DESCRIPTION OF THE TASK -> The required output is every record, reproduced exactly.
------------------------------------------------------------
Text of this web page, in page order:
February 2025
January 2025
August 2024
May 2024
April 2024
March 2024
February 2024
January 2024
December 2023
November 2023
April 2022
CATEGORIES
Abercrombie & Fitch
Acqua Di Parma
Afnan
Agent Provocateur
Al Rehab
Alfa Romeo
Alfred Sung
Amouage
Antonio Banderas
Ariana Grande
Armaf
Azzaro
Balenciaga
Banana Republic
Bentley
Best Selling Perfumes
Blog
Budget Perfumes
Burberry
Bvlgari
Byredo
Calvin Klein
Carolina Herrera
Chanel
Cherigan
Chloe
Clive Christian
------------------------------------------------------------
THE ANSWER ->
Text of this web page, in page order:
February 2025
January 2025
August 2024
May 2024
April 2024
March 2024
February 2024
January 2024
December 2023
November 2023
April 2022
CATEGORIES
Abercrombie & Fitch
Acqua Di Parma
Afnan
Agent Provocateur
Al Rehab
Alfa Romeo
Alfred Sung
Amouage
Antonio Banderas
Ariana Grande
Armaf
Azzaro
Balenciaga
Banana Republic
Bentley
Best Selling Perfumes
Blog
Budget Perfumes
Burberry
Bvlgari
Byredo
Calvin Klein
Carolina Herrera
Chanel
Cherigan
Chloe
Clive Christian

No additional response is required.